Problem:
In the entries below, some lines hold the string "server"; please say how many, giving the number and nothing else.

Records for the task:
"""
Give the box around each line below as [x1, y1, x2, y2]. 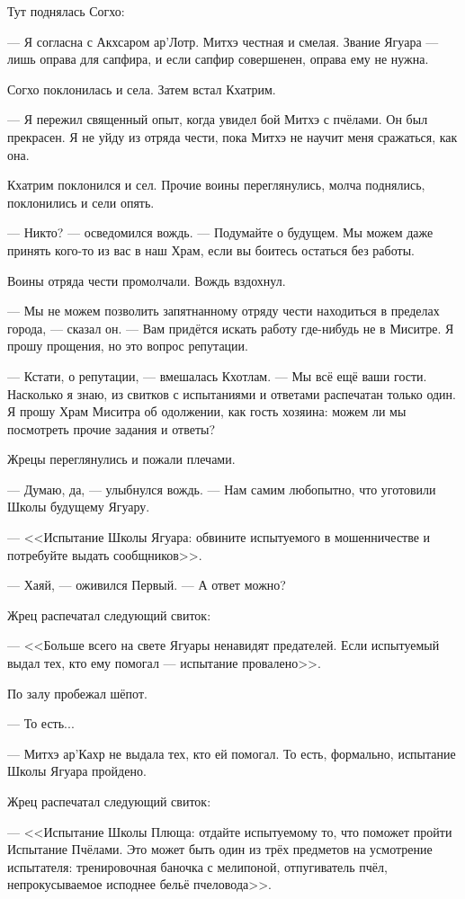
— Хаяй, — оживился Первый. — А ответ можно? [7, 575, 286, 594]
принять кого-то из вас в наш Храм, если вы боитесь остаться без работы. [7, 240, 415, 259]
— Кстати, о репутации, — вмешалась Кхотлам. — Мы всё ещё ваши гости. [7, 366, 427, 385]
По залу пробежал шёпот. [7, 683, 148, 702]
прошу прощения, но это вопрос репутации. [7, 336, 248, 355]
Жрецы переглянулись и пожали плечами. [7, 449, 236, 468]
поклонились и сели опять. [7, 192, 155, 211]
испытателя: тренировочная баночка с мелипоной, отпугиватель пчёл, [7, 857, 388, 876]
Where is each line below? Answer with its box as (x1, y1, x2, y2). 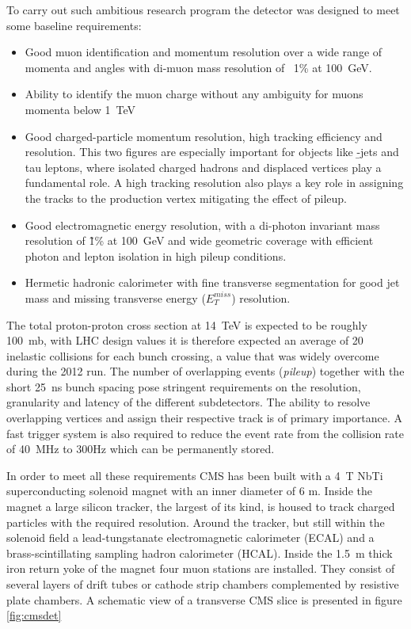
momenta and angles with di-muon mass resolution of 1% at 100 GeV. (25, 59, 372, 75)
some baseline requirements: (6, 17, 142, 33)
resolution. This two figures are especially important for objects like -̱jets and (25, 143, 399, 160)
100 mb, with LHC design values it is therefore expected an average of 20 (6, 332, 363, 349)
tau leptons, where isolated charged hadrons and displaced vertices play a (25, 158, 382, 175)
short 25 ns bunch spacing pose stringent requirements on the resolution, (6, 378, 361, 395)
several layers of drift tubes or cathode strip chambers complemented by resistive (6, 576, 399, 592)
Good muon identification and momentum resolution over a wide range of (25, 44, 382, 60)
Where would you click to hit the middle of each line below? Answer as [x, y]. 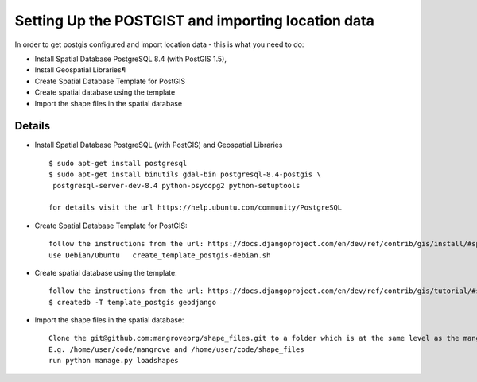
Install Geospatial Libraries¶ [80, 70]
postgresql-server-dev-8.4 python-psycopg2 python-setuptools [176, 185]
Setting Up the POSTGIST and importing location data [195, 21]
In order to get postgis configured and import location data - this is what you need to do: [159, 44]
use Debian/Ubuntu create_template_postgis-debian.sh [160, 255]
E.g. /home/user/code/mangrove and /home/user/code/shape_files [177, 349]
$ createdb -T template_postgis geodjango [133, 302]
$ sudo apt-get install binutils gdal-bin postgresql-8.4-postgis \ [185, 174]
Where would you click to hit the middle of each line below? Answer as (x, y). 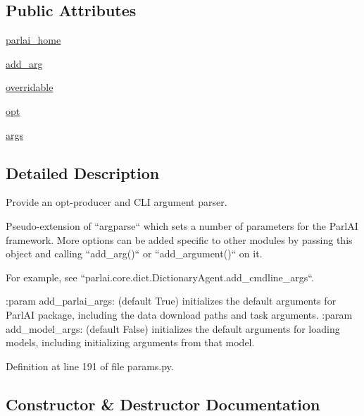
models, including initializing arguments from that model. (130, 342)
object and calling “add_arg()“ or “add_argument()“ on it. (134, 253)
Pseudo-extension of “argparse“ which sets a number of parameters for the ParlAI (182, 225)
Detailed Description (83, 172)
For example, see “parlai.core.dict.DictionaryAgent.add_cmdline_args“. (160, 277)
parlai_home (33, 40)
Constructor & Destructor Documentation (163, 404)
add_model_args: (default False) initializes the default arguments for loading (173, 328)
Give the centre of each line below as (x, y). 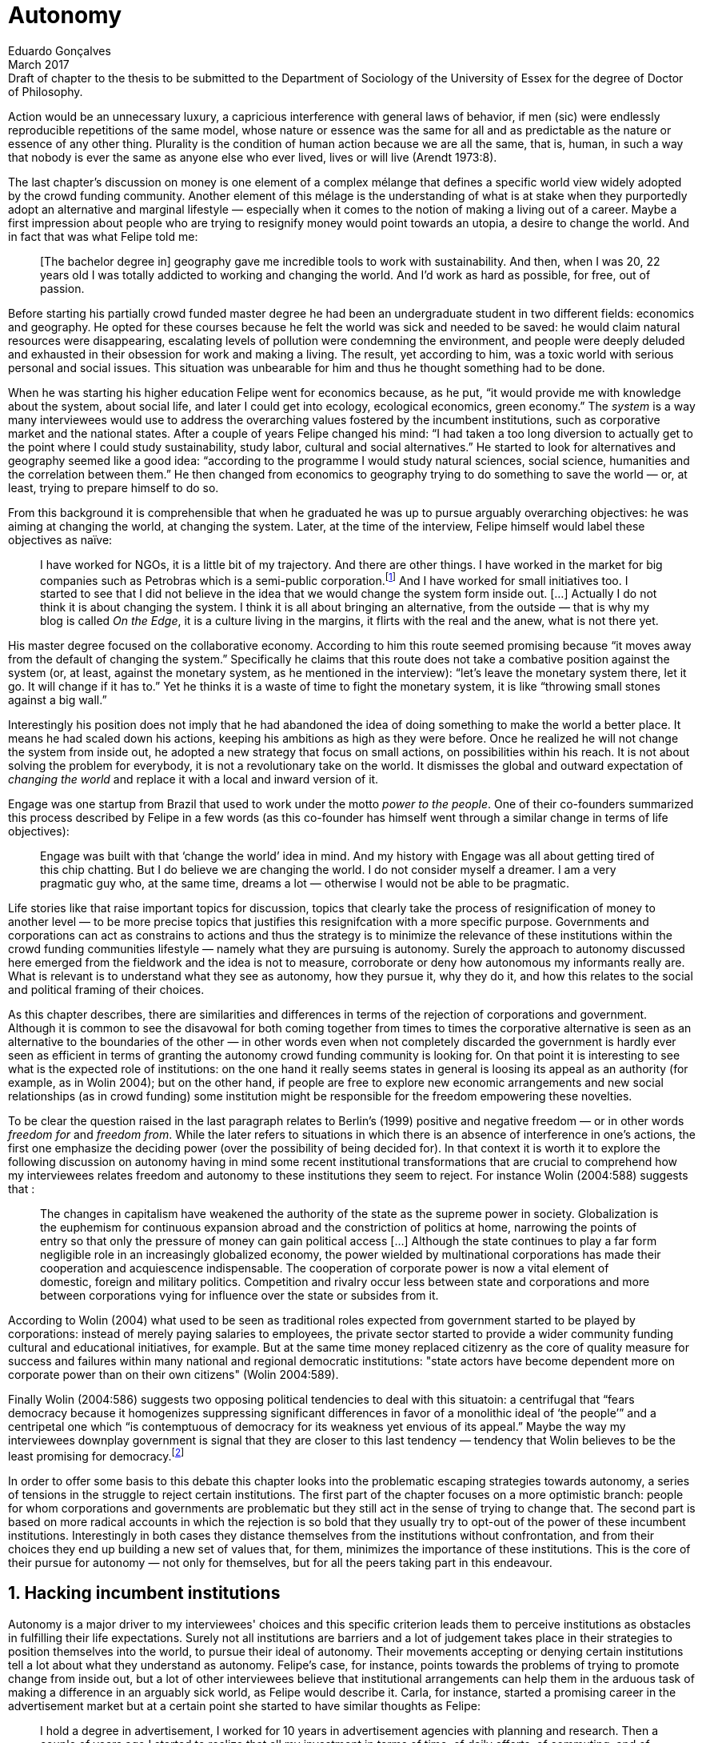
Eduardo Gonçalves (60, 50)
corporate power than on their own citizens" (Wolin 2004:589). (174, 1375)
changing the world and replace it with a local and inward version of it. (193, 779)
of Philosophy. (46, 91)
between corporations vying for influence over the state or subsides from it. (239, 1296)
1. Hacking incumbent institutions (144, 1593)
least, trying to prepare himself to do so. (114, 487)
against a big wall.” (58, 700)
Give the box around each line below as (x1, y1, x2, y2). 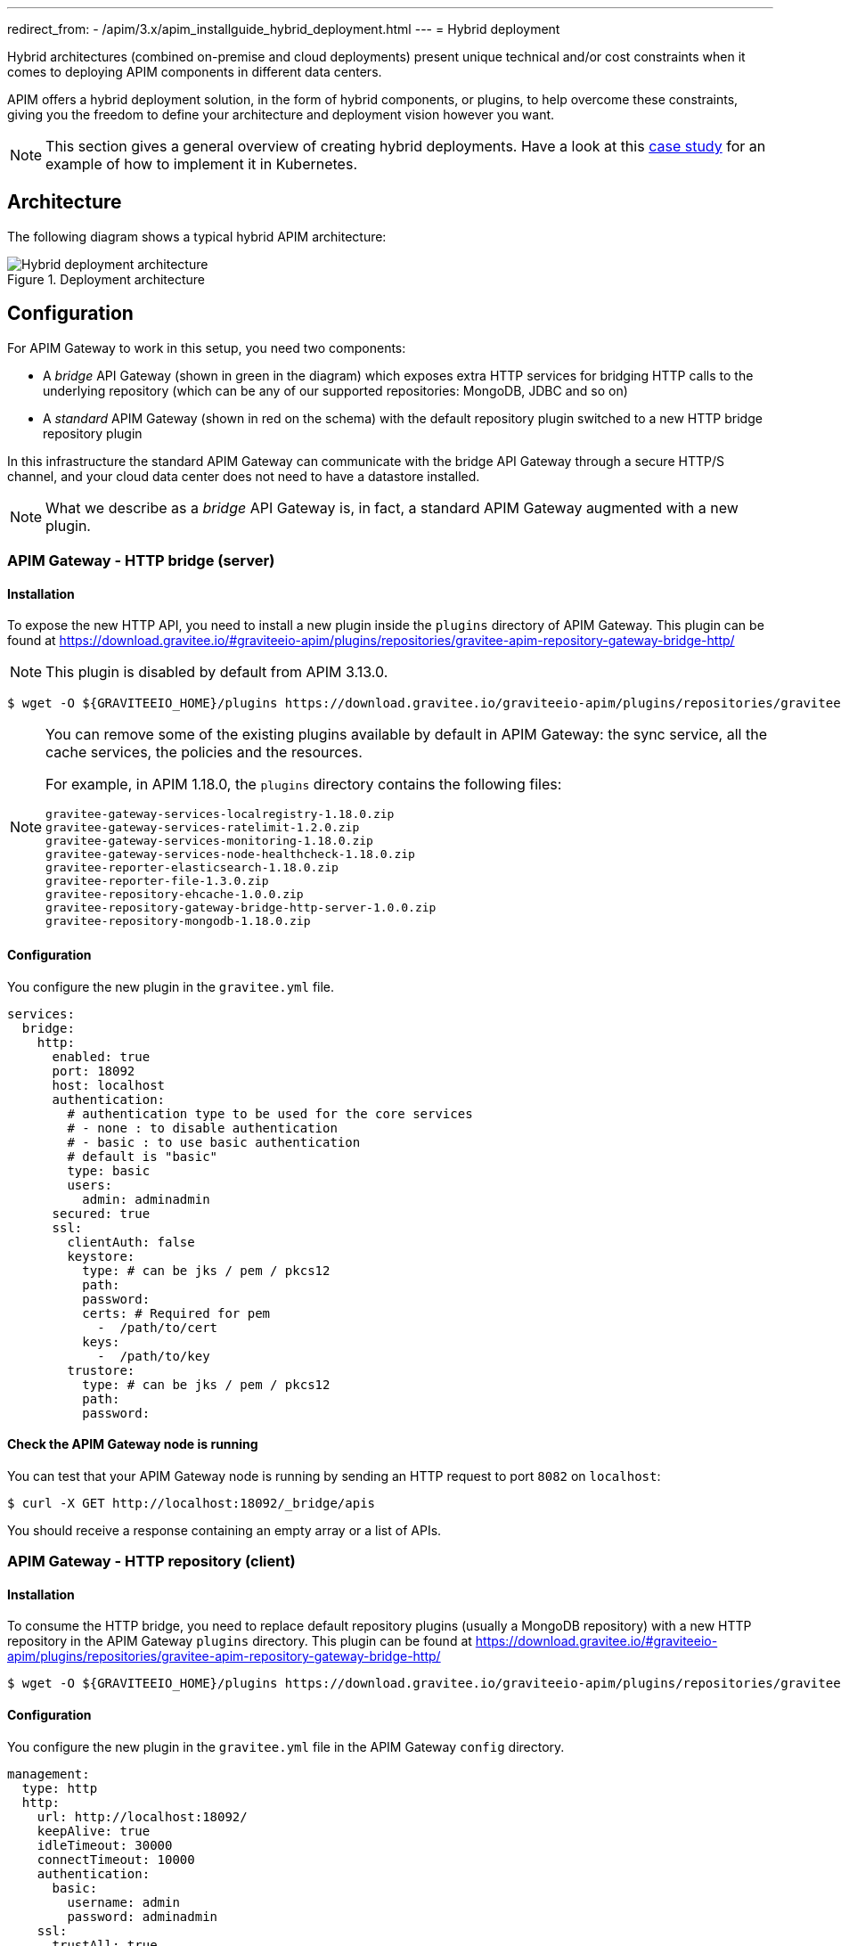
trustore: (67, 1362, 135, 1378)
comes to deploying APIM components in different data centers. (7, 64, 382, 79)
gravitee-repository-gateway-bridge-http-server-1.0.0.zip (45, 901, 437, 915)
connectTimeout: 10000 (37, 1852, 195, 1867)
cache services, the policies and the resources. (45, 743, 363, 762)
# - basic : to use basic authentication (67, 1134, 361, 1149)
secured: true (52, 1206, 151, 1221)
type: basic (67, 1163, 151, 1178)
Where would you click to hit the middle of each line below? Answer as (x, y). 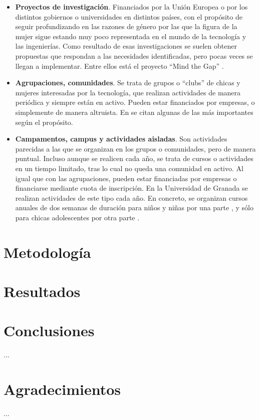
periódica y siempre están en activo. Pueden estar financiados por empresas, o (135, 102)
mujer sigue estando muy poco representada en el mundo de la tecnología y (131, 36)
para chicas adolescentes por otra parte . (77, 217)
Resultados (42, 291)
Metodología (47, 252)
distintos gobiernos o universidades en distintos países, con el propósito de (129, 16)
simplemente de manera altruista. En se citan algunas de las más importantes (134, 112)
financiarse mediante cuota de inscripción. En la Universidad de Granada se (132, 188)
"""
Written solution:
2